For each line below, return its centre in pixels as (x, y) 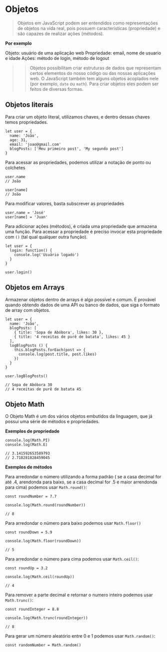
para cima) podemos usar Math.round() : (46, 487)
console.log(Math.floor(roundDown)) (43, 541)
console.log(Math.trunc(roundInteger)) (47, 618)
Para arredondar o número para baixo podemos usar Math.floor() (73, 523)
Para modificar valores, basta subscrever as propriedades (65, 204)
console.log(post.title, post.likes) (58, 354)
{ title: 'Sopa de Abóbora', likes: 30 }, (59, 332)
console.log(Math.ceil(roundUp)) (40, 577)
----
*ACTION ITEM:* Print the line that contains "Para arredondar o" and each line after it up to the end of the listing, exactly as written.

*RESPONSE TO THE EXERCISE:*
Para arredondar o número para baixo podemos usar Math.floor() (73, 523)
Para modificar valores, basta subscrever as propriedades (65, 204)
console.log(post.title, post.likes) (58, 354)
{ title: 'Sopa de Abóbora', likes: 30 }, (59, 332)
console.log(Math.ceil(roundUp)) (40, 577)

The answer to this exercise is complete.